- Work request
Could you set down exactly the lines in the records below between the line holding "Nasza strona internetowa za" and the line holding "na Twoim urządzeniu. W", inclusive?
*** Opening of Input data ***
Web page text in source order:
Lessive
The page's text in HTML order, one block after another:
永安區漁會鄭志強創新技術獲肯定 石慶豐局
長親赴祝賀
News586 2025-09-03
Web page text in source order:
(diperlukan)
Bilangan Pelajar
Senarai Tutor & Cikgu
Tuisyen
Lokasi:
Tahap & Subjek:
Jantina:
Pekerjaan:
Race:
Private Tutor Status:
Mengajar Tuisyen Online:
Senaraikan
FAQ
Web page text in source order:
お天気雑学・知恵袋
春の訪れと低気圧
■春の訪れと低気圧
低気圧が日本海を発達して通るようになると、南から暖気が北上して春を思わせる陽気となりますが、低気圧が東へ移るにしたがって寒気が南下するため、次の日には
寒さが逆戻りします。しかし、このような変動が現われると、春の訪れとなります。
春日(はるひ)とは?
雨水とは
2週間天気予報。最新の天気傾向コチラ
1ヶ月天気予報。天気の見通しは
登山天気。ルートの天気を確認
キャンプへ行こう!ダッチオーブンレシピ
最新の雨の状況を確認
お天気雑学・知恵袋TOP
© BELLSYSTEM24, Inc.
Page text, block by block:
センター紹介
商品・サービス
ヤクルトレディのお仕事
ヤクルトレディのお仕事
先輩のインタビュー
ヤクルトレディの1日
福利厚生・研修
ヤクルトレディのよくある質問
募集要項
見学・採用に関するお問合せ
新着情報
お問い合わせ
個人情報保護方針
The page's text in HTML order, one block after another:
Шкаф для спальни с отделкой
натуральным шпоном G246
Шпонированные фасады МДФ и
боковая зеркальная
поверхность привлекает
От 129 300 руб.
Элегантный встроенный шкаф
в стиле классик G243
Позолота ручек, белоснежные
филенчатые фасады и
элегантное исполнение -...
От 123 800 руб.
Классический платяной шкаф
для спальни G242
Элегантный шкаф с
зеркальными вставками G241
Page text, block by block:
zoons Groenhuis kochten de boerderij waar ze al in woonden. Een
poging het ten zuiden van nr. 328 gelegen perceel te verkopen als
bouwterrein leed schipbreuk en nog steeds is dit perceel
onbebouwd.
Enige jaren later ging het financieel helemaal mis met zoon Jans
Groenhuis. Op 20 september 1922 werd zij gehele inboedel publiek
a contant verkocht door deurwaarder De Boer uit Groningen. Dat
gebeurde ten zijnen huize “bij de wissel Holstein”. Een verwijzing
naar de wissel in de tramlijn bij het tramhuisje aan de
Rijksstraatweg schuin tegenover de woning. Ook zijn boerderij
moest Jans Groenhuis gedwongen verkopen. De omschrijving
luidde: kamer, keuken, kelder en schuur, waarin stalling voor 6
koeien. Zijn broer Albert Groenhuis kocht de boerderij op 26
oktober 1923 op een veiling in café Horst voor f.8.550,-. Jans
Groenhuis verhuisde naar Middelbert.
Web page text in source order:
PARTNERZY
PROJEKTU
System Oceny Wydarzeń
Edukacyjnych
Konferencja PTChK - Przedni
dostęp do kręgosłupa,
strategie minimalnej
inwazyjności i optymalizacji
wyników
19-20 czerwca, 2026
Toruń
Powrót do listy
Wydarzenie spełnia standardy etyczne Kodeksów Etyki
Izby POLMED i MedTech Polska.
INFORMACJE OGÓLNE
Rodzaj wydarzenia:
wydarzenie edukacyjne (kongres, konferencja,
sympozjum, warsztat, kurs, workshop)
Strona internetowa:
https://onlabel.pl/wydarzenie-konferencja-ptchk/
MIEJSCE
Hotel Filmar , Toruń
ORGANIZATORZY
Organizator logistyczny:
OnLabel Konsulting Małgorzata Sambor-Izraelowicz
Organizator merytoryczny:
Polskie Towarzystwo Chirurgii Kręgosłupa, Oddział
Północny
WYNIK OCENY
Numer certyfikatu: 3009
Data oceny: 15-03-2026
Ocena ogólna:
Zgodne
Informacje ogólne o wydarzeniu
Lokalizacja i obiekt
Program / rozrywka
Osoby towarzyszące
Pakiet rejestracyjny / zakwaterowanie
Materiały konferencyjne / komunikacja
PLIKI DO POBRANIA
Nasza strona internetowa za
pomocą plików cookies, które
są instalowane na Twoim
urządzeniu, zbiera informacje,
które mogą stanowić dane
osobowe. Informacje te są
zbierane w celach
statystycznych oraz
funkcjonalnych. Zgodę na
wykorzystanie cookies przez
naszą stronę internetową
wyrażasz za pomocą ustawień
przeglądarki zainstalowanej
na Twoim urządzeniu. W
*** Close of Input data ***
*** Opening of Input data ***
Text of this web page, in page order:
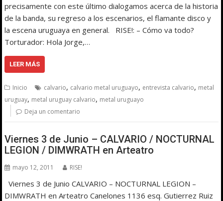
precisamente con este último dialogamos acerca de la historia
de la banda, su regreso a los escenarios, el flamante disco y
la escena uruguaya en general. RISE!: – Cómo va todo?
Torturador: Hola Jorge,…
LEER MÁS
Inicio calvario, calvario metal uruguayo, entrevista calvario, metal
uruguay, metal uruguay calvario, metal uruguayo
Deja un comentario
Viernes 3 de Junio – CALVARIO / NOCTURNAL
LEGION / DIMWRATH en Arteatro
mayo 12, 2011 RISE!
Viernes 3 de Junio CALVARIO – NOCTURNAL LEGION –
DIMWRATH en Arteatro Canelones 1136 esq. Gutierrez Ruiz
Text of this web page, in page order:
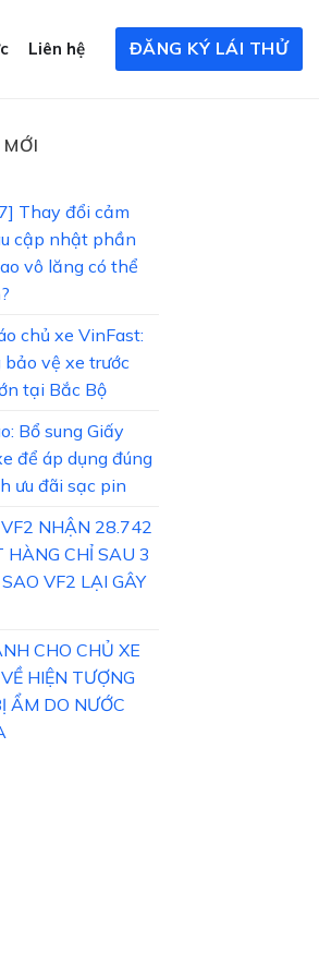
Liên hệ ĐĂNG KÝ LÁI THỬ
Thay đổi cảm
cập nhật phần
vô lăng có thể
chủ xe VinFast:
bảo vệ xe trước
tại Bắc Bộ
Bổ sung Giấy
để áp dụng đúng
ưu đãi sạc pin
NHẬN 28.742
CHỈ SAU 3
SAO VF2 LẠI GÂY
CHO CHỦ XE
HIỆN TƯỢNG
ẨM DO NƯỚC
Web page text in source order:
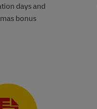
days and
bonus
*** Close of Input data ***
- Exercise output
Nasza strona internetowa za
pomocą plików cookies, które
są instalowane na Twoim
urządzeniu, zbiera informacje,
które mogą stanowić dane
osobowe. Informacje te są
zbierane w celach
statystycznych oraz
funkcjonalnych. Zgodę na
wykorzystanie cookies przez
naszą stronę internetową
wyrażasz za pomocą ustawień
przeglądarki zainstalowanej
na Twoim urządzeniu. W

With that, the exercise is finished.